Final answer:
To solve the system of equations, test each given option by substituting the values into the equations. Option (a) does not satisfy any of the equations, so it is not the correct solution. Continue testing the remaining options in the same way to find the correct one.
Step-by-step explanation:
To solve the system of equations, we need to find the values of a, b, and c that satisfy all three equations simultaneously. We can do this by substitution or elimination. However, since we are given a set of potential solutions, we can verify each option to find the correct one.

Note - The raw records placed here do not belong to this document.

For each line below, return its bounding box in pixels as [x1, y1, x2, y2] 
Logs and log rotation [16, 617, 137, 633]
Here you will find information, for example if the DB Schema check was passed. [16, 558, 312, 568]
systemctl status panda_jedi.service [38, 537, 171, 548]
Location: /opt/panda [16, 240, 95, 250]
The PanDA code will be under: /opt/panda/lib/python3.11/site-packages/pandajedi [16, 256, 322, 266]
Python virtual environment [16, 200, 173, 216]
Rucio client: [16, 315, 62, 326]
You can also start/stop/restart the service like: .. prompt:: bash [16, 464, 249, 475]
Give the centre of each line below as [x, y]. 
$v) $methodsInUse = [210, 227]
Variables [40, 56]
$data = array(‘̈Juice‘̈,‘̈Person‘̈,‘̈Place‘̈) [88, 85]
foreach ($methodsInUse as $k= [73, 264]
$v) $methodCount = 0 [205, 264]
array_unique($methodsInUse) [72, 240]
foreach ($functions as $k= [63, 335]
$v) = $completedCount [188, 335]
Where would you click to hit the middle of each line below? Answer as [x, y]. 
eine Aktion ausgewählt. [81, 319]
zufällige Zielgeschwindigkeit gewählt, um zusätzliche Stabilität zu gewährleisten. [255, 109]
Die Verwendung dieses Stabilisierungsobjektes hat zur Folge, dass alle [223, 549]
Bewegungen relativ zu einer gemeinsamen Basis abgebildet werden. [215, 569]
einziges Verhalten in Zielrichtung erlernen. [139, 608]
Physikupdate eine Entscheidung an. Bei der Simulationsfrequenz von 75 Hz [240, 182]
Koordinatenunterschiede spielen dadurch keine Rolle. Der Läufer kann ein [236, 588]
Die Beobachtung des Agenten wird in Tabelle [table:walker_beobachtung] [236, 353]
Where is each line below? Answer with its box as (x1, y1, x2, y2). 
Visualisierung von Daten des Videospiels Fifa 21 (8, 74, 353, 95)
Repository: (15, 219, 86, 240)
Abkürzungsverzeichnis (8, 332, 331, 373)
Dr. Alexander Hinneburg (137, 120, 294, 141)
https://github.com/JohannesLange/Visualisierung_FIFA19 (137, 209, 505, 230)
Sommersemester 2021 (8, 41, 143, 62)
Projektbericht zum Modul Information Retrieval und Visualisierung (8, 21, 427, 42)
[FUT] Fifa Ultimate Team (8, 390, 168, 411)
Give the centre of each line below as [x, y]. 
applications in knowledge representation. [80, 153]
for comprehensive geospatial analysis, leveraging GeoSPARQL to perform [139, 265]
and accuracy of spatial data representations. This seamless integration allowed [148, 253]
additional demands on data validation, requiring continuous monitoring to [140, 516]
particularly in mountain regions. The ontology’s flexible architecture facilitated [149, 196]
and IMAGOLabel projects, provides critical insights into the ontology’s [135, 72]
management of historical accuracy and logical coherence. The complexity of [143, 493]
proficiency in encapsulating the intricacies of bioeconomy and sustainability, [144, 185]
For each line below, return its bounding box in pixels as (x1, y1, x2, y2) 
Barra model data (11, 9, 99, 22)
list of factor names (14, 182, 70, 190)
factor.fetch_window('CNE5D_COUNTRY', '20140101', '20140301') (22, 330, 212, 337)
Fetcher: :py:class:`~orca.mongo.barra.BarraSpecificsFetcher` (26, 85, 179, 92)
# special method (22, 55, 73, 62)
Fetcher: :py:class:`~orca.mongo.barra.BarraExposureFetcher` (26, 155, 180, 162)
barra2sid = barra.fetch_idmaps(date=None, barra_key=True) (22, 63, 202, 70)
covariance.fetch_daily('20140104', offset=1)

Let's substitute option (a) into the equations:
- 6a - 4b - 4c = 30 ⇒ 6(3) - 4(-4) - 4(-8) = 18 + 16 + 32 = 66, which does not equal 30, so this option is not correct.
- -5a - 2b + c = 5 ⇒ -5(3) - 2(-4) + (-8) = -15 + 8 - 8 = -15, which does not equal 5, so this is also not correct.
- 4a + 6b - 2c = -10 ⇒ 4(3) + 6(-4) - 2(-8) = 12 -24 + 16 = 4, which does not equal -10, confirming that option (a) is incorrect.
Subsequently, we would test options (b), (c), and (d) in the same manner. You would continue doing this until you found the solution that satisfies all three equations, or you would conclude that none of the given options are correct if none fit.